Marisol Valerio, the Costa Rican fiddler, moved to Yellowknife in May and already has played with at least eight of the city's bands.

Valerio has been playing fiddle since she was four years old. She spent eight years in a classical music institute and has a lot of experience playing with orchestras. She moved to Canada three years ago to follow another path, and is now studying geological engineering at University of British Columbia.

But she has found the time to keep music in her life - in Vancouver, she plays with a Romanian band and with a pit orchestra for Gilbert and Sullivan light operas.

This summer, she moved up North for a co-op placement with Diavik. Following her love of music, she found herself at jam sessions and eventually in pubs playing with bands and musicians such as Jim Taylor, Big River Ramblers and 3-Across-Dee-Eye.

"I went to Le Frolic, 'cause I heard they had live music," she said. She was then in contact with musician Rick Poltaruk, who told her about After Eight Bar and Billiards' jam sessions, where she met a few other musicians.

"Everybody goes there, and I've been to a few jams at the Woodyard," she said.

Valerio quickly found her place in the Yellowknife music scene after spending some time at jams.
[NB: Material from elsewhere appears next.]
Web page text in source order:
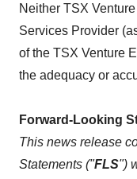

It wasn't long before her talent was in high demand.

"I guess there's not a lot of fiddlers around Yellowknife now so it's good opportunity for me," she said.

Recently, Valerio has been performing for bigger audiences, playing with Big River Ramblers at Bastille Days as well as at Folk on the Rocks. She is also recording on Momentary Evolution's new CD and on Jim Taylor's live CD.

Taylor said when Valerio plays along with him, it changes the set.

"She makes all the difference in the world and I mean she's going to be playing fiddle on probably five or six songs on my CD," he said. "Obviously having another instrument to take a lead break adds so much to a song."

Taylor said he asked her if she expected to be playing so much music here when she arrived, and she said no. Now, he said, she doesn't have time to breathe and everyone wants her to play with them.

"Yellowknife is great for the music scene - there's so much stuff going on. I had no idea it would be like this," Valerio said.

But the young fiddler is enjoying the time she is spending with these musicians. She said while she is only staying for the summer, she hopes to make the most of her time in Yellowknife, meeting lots of people.